Execution

Q. How do I get started ?

Please refer to the Getting Started guide

Q. How do I add databases to be monitored by DeltaOMS ?

You can add a database name to the DeltaOMS configuration table (by default called sourceconfig) using simple SQL INSERT statement.

Example:

INSERT INTO <omsDBName>.sourceconfig VALUES('<Database Name>',false, Map('wildCardLevel','0'))

For more details on the configurations and parameters, refer to Getting Started and Developer Guide

Q. What components will to be deployed for DeltaOMS ?

DeltaOMS deploys two primary components. One for ingestion of the delta logs from the configured table. This is a streaming component and can be run either on a schedule or as an always running streaming job depending on your SLA requirements for retrieving operational metrics.

The other component is a batch component for processing and enriching of the delta actions into different OMS specific tables.

Q. How many ingestion jobs we need to run ?

DeltaOMS supports 50 streams by default for each Databricks jobs. These values are configurable through command line parameters --startingStream and --endingStream, default 1 and 50 respectively.

We recommend setting up your jobs to support groups of 40-50 stream / wildcard paths. For example, you have 75 unique wildcard paths to process, we recommend creating 2 Databricks jobs for DeltaOMS ingestion. The sample notebook provides examples of how to automatically create jobs based on your input sources.
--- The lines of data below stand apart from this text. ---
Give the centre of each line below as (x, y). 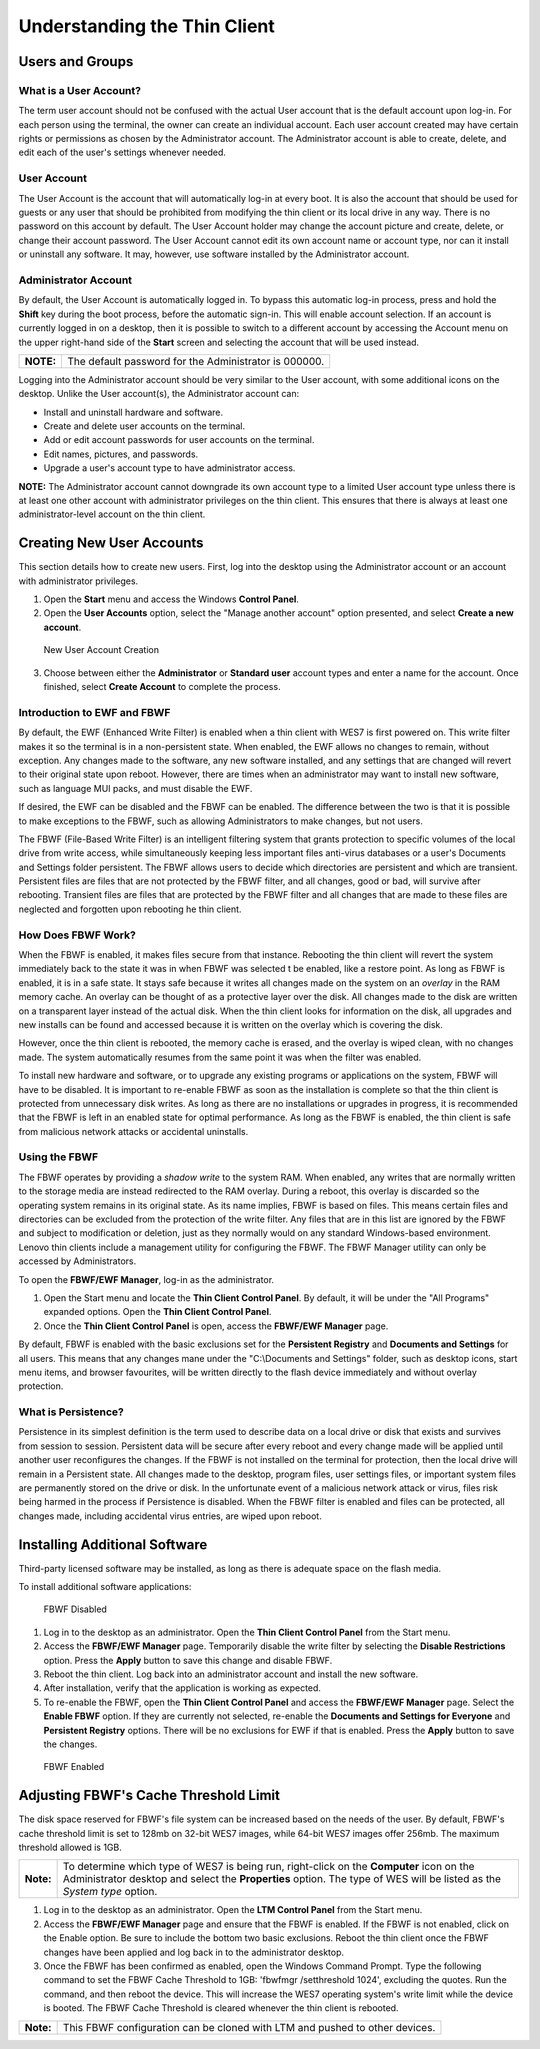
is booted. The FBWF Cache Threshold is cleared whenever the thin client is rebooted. (221, 2008)
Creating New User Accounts (111, 543)
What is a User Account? (80, 90)
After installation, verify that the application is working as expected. (182, 1688)
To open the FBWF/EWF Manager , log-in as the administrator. (146, 1279)
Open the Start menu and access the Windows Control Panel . (171, 599)
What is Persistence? (71, 1412)
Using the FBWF (58, 1157)

Q. What is the process flow for adding new input sources for DeltaOMS tracking ? Assuming you already have DeltaOMS running on your environment,new input sources can be added by:

  • Adding the new sources to the sourceconfig table. Example usage in Developer Guide
  • Running the path configuration component, com.databricks.labs.deltaoms.init.ConfigurePaths
  • If running as an always running streaming job, restart the DeltaOMS streaming job(s)
  • If running as a scheduled job, new sources will be automatically picked up during subsequent runs

Q. (Advanced) Is there an option to add all Delta tables under a path using wildcard expressions to be tracked by DeltaOMS ?
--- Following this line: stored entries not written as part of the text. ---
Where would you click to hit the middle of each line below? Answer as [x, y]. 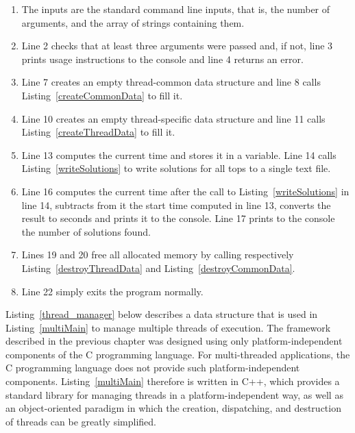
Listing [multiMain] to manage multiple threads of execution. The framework [168, 327]
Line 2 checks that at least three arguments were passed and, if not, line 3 [177, 46]
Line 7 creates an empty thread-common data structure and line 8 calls [171, 82]
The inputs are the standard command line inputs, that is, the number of [176, 9]
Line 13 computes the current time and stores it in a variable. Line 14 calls [179, 154]
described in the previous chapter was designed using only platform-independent [174, 341]
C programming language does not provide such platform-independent [153, 368]
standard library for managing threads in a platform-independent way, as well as [174, 394]
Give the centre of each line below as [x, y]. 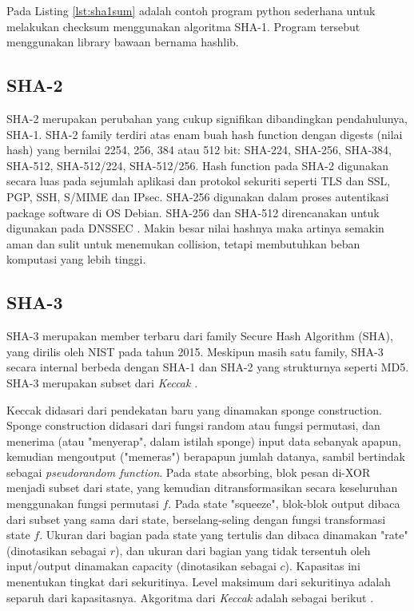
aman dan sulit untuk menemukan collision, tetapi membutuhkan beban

You could use a special wildcard expression [PATH/**] to the sourceconfig table and add all Delta tables under a path for DeltaOMS tracking.

An example syntax to add such a path is :

INSERT INTO <omsDBName>.sourceconfig VALUES('dbfs:/user/warehouse/**',false, Map('wildCardLevel','0'))
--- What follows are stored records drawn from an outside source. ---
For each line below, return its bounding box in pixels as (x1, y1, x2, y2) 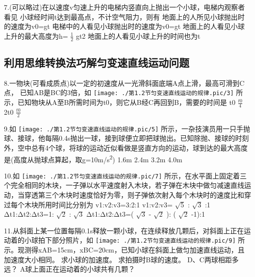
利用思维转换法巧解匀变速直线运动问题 (4, 55, 189, 70)
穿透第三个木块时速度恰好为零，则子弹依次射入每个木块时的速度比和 (24, 190, 244, 200)
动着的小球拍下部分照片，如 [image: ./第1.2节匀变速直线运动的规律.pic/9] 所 (4, 235, 245, 245)
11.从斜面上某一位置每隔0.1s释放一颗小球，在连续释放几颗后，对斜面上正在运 (4, 225, 251, 235)
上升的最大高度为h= (4, 30, 68, 41)
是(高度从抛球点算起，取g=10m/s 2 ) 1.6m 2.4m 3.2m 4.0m (4, 152, 182, 164)
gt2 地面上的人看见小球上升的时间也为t (76, 30, 201, 41)
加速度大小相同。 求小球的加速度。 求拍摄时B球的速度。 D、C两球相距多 (4, 254, 239, 264)
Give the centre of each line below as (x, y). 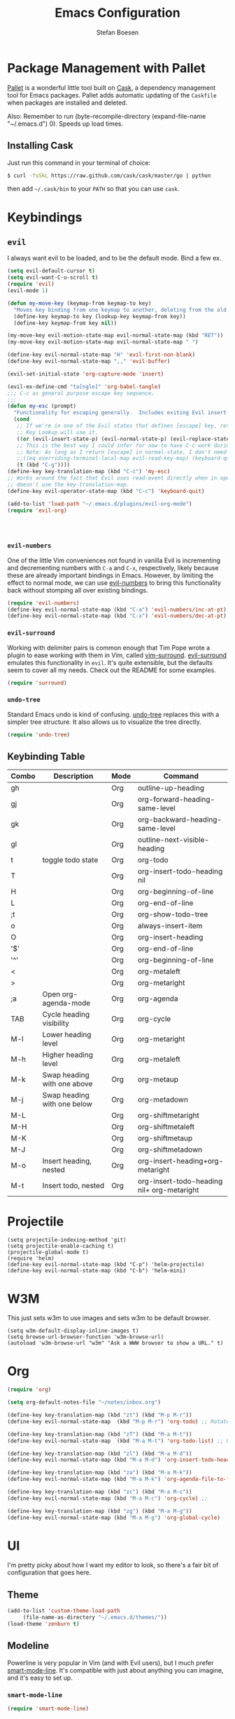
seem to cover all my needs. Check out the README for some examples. (112, 670)
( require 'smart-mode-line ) (48, 1708)
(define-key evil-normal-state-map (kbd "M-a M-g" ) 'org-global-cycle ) (114, 1517)
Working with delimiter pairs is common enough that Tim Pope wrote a (109, 647)
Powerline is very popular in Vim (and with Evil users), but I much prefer (111, 1663)
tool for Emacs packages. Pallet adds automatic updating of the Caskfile (112, 95)
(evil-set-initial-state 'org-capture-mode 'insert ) (86, 374)
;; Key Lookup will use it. (57, 432)

DeltaOMS will discover all delta tables under the path 'dbfs:/user/warehouse/ and add it to the internal pathconfig table for tracking.

Q. (Advanced) How do I add arbitrary wildcard paths to be tracked by DeltaOMS ?

We recommend using the sourceconfig configuration table to set up input source tracking for DeltaOMS (Refer to Developer Guide

There could be instances where some special wildcard path (which does not fall under the wildCardLevel provided by DeltaOMS) needs to be tracked by DeltaOMS. These random wildcards can be configured directly on the pathconfig configuration table.

Example: Say, you need to configure paths like dbfs:/databricks-datasets/*/*/*/*/*/_delta_log/*.json,dbfs:/databricks-datasets/*/*/*/*/_delta_log/*.json and dbfs:/databricks-datasets/*/*/_delta_log/*.json. You could directly add them to the pathconfig table using the SQL statements

spark.sql(s"""INSERT INTO <omsDBName>.pathconfig VALUES (
  'dbfs:/databricks-datasets/4/',
  substring(sha1('dbfs:/databricks-datasets/4/'), 0, 7), 
 'dbfs:/databricks-datasets/*/*/*/*/*/_delta_log/*.json', 
 substring(sha1('dbfs:/databricks-datasets/*/*/*/*/*/_delta_log/*.json'), 0, 7), 
 Map('wildCardLevel','1'),false,'databricks-datasets-4',0,false,'2021-07-23T19:06:04.933+0000')
 """)

Once these are added , the operational metrics from tables under these wildcard location can be captured and processed using the regular OMS jobs.